== DIRECTIONS FOR THIS TASK ==
When you retype the entries, keep each one exact and leave out the pictures.
EXTRACTED ENTRIES Block Start
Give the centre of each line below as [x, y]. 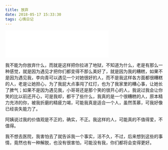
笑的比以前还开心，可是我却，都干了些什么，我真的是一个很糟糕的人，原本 [82, 96]
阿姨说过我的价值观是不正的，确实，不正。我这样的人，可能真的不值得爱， [82, 119]
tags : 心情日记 [19, 19]
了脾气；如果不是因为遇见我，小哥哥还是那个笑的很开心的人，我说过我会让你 [84, 90]
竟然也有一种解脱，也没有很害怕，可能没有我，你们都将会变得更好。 [84, 142]
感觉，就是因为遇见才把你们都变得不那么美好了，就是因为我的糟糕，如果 [84, 71]
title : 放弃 [17, 10]
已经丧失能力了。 [23, 109]
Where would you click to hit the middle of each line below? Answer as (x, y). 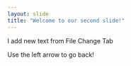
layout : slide (28, 14)
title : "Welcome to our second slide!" (66, 21)
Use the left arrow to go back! (51, 55)
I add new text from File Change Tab (60, 40)
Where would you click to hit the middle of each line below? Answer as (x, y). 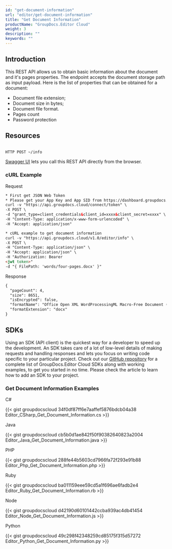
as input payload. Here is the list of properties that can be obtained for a (81, 82)
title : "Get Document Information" (43, 19)
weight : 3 (16, 29)
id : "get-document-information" (40, 10)
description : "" (23, 34)
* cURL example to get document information (53, 233)
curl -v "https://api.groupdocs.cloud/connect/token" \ (66, 205)
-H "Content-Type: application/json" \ (48, 248)
EXTRACTED ENTRIES Block End
== REPLY ==
Give the centre of each line below as [x, y]. 
笑的比以前还开心，可是我却，都干了些什么，我真的是一个很糟糕的人，原本 [82, 96]
阿姨说过我的价值观是不正的，确实，不正。我这样的人，可能真的不值得爱， [82, 119]
tags : 心情日记 [19, 19]
了脾气；如果不是因为遇见我，小哥哥还是那个笑的很开心的人，我说过我会让你 [84, 90]
竟然也有一种解脱，也没有很害怕，可能没有我，你们都将会变得更好。 [84, 142]
感觉，就是因为遇见才把你们都变得不那么美好了，就是因为我的糟糕，如果 [84, 71]
title : 放弃 [17, 10]
已经丧失能力了。 [23, 109]
Where would you click to hit the middle of each line below? Answer as (x, y). 
layout : slide (28, 14)
title : "Welcome to our second slide!" (66, 21)
Use the left arrow to go back! (51, 55)
I add new text from File Change Tab (60, 40)
Where would you click to hit the middle of each line below? Answer as (x, y). 
as input payload. Here is the list of properties that can be obtained for a (81, 82)
title : "Get Document Information" (43, 19)
weight : 3 (16, 29)
id : "get-document-information" (40, 10)
description : "" (23, 34)
* cURL example to get document information (53, 233)
curl -v "https://api.groupdocs.cloud/connect/token" \ (66, 205)
-H "Content-Type: application/json" \ (48, 248)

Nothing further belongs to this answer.